3:45 So the goal of this exercise
3:47 is to go through the entire 2.5 megabytes of text.
3:51 extract all of these links, convert the links to domains
3:55 and then, rank the domains by how many times
3:57 we link back to them.
3:59 So that's our goal in this little exploration here.
4:02 And we could make this look a little bit less crazy
4:04 by just getting the first 100 characters.
4:06 Maybe 100 isn't enough.

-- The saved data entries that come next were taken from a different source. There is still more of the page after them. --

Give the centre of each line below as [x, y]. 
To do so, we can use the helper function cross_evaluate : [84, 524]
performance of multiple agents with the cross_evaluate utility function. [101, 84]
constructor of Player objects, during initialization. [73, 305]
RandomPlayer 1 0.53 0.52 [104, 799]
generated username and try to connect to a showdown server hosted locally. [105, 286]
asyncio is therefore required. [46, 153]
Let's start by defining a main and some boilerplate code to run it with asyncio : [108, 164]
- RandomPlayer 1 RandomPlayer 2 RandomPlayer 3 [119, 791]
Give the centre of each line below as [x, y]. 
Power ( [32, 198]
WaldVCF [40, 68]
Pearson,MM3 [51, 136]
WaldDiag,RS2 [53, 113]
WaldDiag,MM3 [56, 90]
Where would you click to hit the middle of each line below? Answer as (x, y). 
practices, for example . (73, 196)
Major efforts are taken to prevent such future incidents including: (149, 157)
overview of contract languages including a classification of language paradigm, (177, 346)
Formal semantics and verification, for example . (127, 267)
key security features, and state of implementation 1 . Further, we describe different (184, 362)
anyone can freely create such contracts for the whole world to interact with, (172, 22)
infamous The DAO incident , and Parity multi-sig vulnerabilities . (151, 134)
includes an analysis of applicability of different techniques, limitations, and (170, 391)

Let's say 300. There we go.
4:10 That looks like it's something were looking for, right?
4:14 So once we have that working, we can go over here
4:16 and just comment this out or we can entirely remove it.
4:19 I mean we would want to put something like
4:21 download it or extracted some number of entries
4:24 the length of entries.
4:26 Someday, who knows, maybe that going to be in the thousands
4:29 so we'll put digit grouping
4:31 so let's run this one more time.
4:32 You just hit Control + Enter.
4:35 Come up here and you see the hotkeys and stuff, like run and so on.
4:41 There we go, so we have a little summary like
4:43 hey, we got 152 entries.
4:44 We could go look at the website and that would look correct.
4:47 So we're well on our way to talking to the sever
4:51 getting the data, exploring it
4:53 and I wasn't totally sure that it was description
4:55 or summary I wanted.
4:56 I can just kind of poke around at it here
4:58 and I can poke right without rerunning
5:00 the expensive, quote, expensive.
5:02 It takes a couple of seconds
5:03 but imagine you're doing data science
5:05 and it's a huge computation.
5:07 I could rerun this
5:08 and explore it without having to rerun the whole program.
5:12 It's really different than straight apps, right?